Records from a collection

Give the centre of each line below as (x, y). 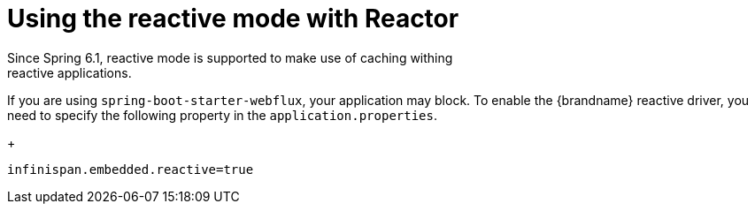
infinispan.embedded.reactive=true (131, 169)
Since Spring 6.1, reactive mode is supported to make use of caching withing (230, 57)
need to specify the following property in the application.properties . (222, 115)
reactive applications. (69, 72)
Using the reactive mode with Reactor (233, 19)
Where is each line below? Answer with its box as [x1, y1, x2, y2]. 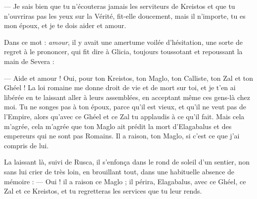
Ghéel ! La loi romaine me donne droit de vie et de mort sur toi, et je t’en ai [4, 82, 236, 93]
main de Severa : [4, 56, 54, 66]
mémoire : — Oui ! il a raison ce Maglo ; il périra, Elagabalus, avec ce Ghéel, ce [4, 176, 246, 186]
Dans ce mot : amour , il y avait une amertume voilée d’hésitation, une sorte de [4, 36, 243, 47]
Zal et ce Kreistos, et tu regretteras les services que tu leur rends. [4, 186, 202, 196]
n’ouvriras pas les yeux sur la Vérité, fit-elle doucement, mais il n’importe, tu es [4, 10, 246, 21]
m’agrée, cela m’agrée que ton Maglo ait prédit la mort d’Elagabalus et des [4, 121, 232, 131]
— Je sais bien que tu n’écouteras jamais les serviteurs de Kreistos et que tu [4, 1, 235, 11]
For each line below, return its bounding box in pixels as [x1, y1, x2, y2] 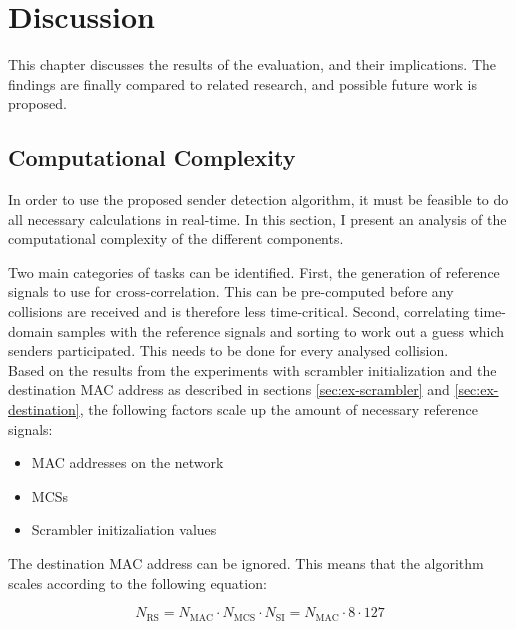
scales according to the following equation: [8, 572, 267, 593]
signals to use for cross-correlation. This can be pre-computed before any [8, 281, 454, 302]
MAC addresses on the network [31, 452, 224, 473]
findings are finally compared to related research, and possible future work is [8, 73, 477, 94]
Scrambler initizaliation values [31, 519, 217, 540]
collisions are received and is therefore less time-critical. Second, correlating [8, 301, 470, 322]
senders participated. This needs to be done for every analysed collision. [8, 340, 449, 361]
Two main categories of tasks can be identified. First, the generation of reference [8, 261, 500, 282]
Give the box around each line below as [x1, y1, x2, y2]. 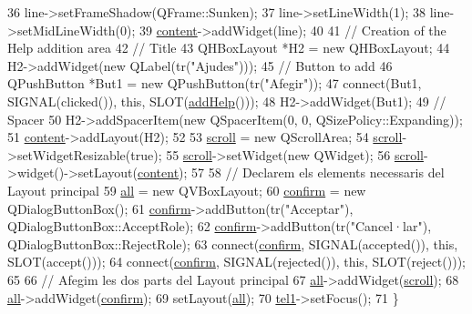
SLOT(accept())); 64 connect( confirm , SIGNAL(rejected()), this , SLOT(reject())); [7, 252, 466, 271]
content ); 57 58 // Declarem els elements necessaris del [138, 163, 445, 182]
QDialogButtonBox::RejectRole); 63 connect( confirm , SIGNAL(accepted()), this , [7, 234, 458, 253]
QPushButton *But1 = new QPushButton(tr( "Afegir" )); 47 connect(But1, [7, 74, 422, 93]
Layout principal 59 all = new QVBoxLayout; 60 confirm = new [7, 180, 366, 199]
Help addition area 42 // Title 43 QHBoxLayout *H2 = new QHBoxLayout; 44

*Task requirements*: Without including any picture, print all of the entries above exactly.

*Output below*:
Give the centre of each line below as (x, y). 
infinispan.embedded.reactive=true (131, 169)
Since Spring 6.1, reactive mode is supported to make use of caching withing (230, 57)
need to specify the following property in the application.properties . (222, 115)
reactive applications. (69, 72)
Using the reactive mode with Reactor (233, 19)
Where is each line below? Answer with its box as [x1, y1, x2, y2]. 
Ghéel ! La loi romaine me donne droit de vie et de mort sur toi, et je t’en ai [4, 82, 236, 93]
main de Severa : [4, 56, 54, 66]
mémoire : — Oui ! il a raison ce Maglo ; il périra, Elagabalus, avec ce Ghéel, ce [4, 176, 246, 186]
Dans ce mot : amour , il y avait une amertume voilée d’hésitation, une sorte de [4, 36, 243, 47]
Zal et ce Kreistos, et tu regretteras les services que tu leur rends. [4, 186, 202, 196]
n’ouvriras pas les yeux sur la Vérité, fit-elle doucement, mais il n’importe, tu es [4, 10, 246, 21]
m’agrée, cela m’agrée que ton Maglo ait prédit la mort d’Elagabalus et des [4, 121, 232, 131]
— Je sais bien que tu n’écouteras jamais les serviteurs de Kreistos et que tu [4, 1, 235, 11]
For each line below, return its bounding box in pixels as [x1, y1, x2, y2] 
scales according to the following equation: [8, 572, 267, 593]
signals to use for cross-correlation. This can be pre-computed before any [8, 281, 454, 302]
MAC addresses on the network [31, 452, 224, 473]
findings are finally compared to related research, and possible future work is [8, 73, 477, 94]
Scrambler initizaliation values [31, 519, 217, 540]
collisions are received and is therefore less time-critical. Second, correlating [8, 301, 470, 322]
senders participated. This needs to be done for every analysed collision. [8, 340, 449, 361]
Two main categories of tasks can be identified. First, the generation of reference [8, 261, 500, 282]
Give the box around each line below as [x1, y1, x2, y2]. 
SLOT(accept())); 64 connect( confirm , SIGNAL(rejected()), this , SLOT(reject())); [7, 252, 466, 271]
content ); 57 58 // Declarem els elements necessaris del [138, 163, 445, 182]
QDialogButtonBox::RejectRole); 63 connect( confirm , SIGNAL(accepted()), this , [7, 234, 458, 253]
QPushButton *But1 = new QPushButton(tr( "Afegir" )); 47 connect(But1, [7, 74, 422, 93]
Layout principal 59 all = new QVBoxLayout; 60 confirm = new [7, 180, 366, 199]
Help addition area 42 // Title 43 QHBoxLayout *H2 = new QHBoxLayout; 44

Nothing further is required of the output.